Under HIPPA, with any medical condition, disclosing PII to non-participating parties is prohibited. If a breach of HIPPA is encountered in the medical community, there are several policies in place to ensure that such an action was not done maliciously or with mal-intent and, if it was, significant corrective actions are enforced (including job termination).

Although elementary and secondary schools are not HIPAA covered entities, schools do maintain student-protected medical information within a child’s educational record and are bound by the legal privacy requirements in FERPA. For schools dealing with 504 plans or IEPs, it’s important to ensure the parent/guardian has completed necessary HIPAA compliant releases with the medical provider(s) so that relevant medical information can be secured and considered.

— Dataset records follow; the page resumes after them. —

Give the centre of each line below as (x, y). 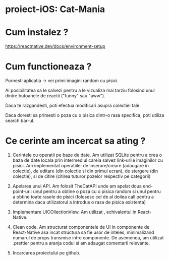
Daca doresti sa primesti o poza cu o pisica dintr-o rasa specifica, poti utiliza (85, 115)
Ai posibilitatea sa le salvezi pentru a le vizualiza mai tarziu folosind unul (80, 90)
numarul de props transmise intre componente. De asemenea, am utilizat (88, 238)
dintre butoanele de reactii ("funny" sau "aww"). (55, 96)
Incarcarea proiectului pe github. (46, 253)
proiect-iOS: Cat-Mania (55, 9)
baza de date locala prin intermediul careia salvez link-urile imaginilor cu (88, 160)
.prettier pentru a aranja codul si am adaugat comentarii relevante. (81, 243)

That said, it’s important to remember that a transgender student does not need to provide medical proof for his or her status as transgender. Instead, medical information may be necessary in determining appropriate accommodations through 504 plans during any transitioning period.

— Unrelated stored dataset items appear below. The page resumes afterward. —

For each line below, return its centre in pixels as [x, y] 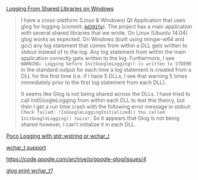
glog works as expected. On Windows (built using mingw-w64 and [102, 39]
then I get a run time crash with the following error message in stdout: [106, 106]
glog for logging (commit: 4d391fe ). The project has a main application [106, 27]
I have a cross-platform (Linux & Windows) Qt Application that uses [103, 20]
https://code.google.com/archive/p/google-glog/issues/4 [76, 159]
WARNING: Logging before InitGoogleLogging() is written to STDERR [106, 64]
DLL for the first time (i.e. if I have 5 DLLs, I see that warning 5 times [104, 76]
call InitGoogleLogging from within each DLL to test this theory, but [103, 100]

Appropriate Name and/or Pronouns are Required

Under Title IX, a transgender student has the right to be addressed with the name and pronouns that correspond to his or her gender identity. This is paramount when the student is transitioning. Failure to use the student’s preferred name or pronouns constitutes a violation of Title IX according to the guidance. It’s well recognized within the guidance that appropriate name and pronoun usage is critical to a transgender student’s safety, support and well-being.

As discussed previously, children and adolescents who are transitioning in their gender identity have most likely undergone significant stress and duress coming to this conclusion. Each situation is different, given varying levels of parental and social acceptance; however, an underlying common theme is increased rates of depression and suicidal ideation among this group. If a student’s name and pronoun request is not honored, his or her transition process is not accepted. As a result, this further exacerbates that student’s depression, social isolation and high-risk behavior, and increases school drop-out rates. The Title IX guidance seeks to honor the student’s transition by necessitating the implementation of the student’s request in name and pronoun.

Determining Name Usage in Student Records

Within a student information database, schools must include the individual’s birth name and gender. For a transgender student, the Title IX guidance requires the student’s preferred name and gender to be maintained as well. A court order or gender change is not required to include the student’s preferred name and gender. When it comes to an official diploma or transcript, however, a school will generally use the individual’s legal name. The student may request these records be amended and re-issued later upon securing a legal name change.

The same rules apply in the medical setting. In order for insurance to cover a medical visit, the name on the insurance card MUST match the name in the medical record in order for the service to be covered. In the medical record, there is a place for preferred name and pronoun. However, the name in the medical record can not be changed until legally done so. Once there is an official name change, the name and gender on the insurance card and medical record can also be changed.

In the medical community, the preferred name is always used (or attempted to be used). It’s explained to the patient that the name on the medical record or wrist band is their given (birth) name and assigned sex, as it must match insurance identification in order to be covered. Once explained to the patient, while initially upsetting, the reasoning is usually understood. However, the preferred name should still be honored and used when verbally addressing the patient, as well as in other written communications.